Task instructions
Repeat only the lines from the one holding "erschienen, 6 Seiten" down to the last line of the listing below, including both of those lines.

Top of Records

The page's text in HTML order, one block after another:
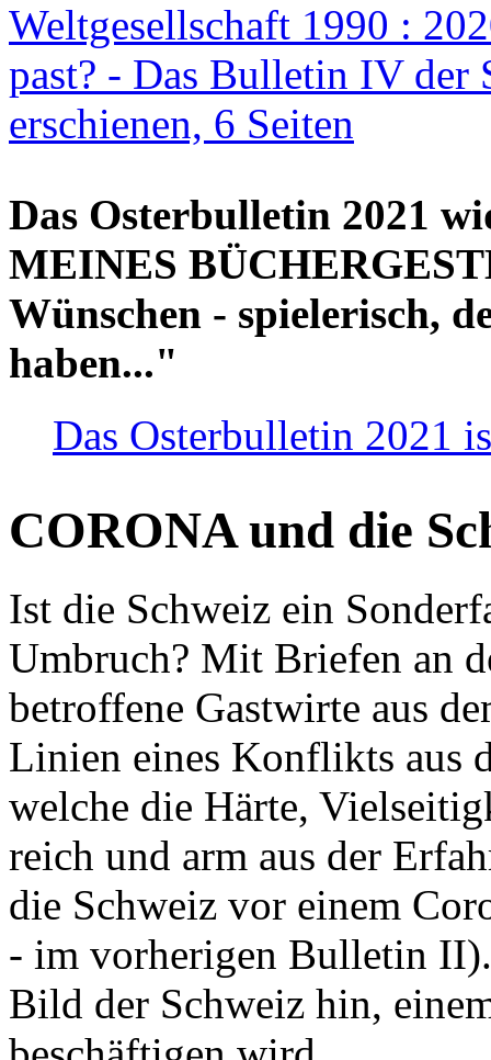
Weltgesellschaft 1990 :
past? - Das Bulletin IV der
erschienen, 6 Seiten
Das Osterbulletin 2021
MEINES
Wünschen - spielerisch,
haben..."
Das Osterbulletin 2021
CORONA und die
Ist die Schweiz ein
Umbruch? Mit Briefen an
betroffene Gastwirte aus
Linien eines Konflikts aus
welche die Härte,
reich und arm aus der
die Schweiz vor einem
- im vorherigen Bulletin
Bild der Schweiz hin,

Bottom of Records

Response
erschienen, 6 Seiten
Das Osterbulletin 2021
MEINES
Wünschen - spielerisch,
haben..."
Das Osterbulletin 2021
CORONA und die
Ist die Schweiz ein
Umbruch? Mit Briefen an
betroffene Gastwirte aus
Linien eines Konflikts aus
welche die Härte,
reich und arm aus der
die Schweiz vor einem
- im vorherigen Bulletin
Bild der Schweiz hin,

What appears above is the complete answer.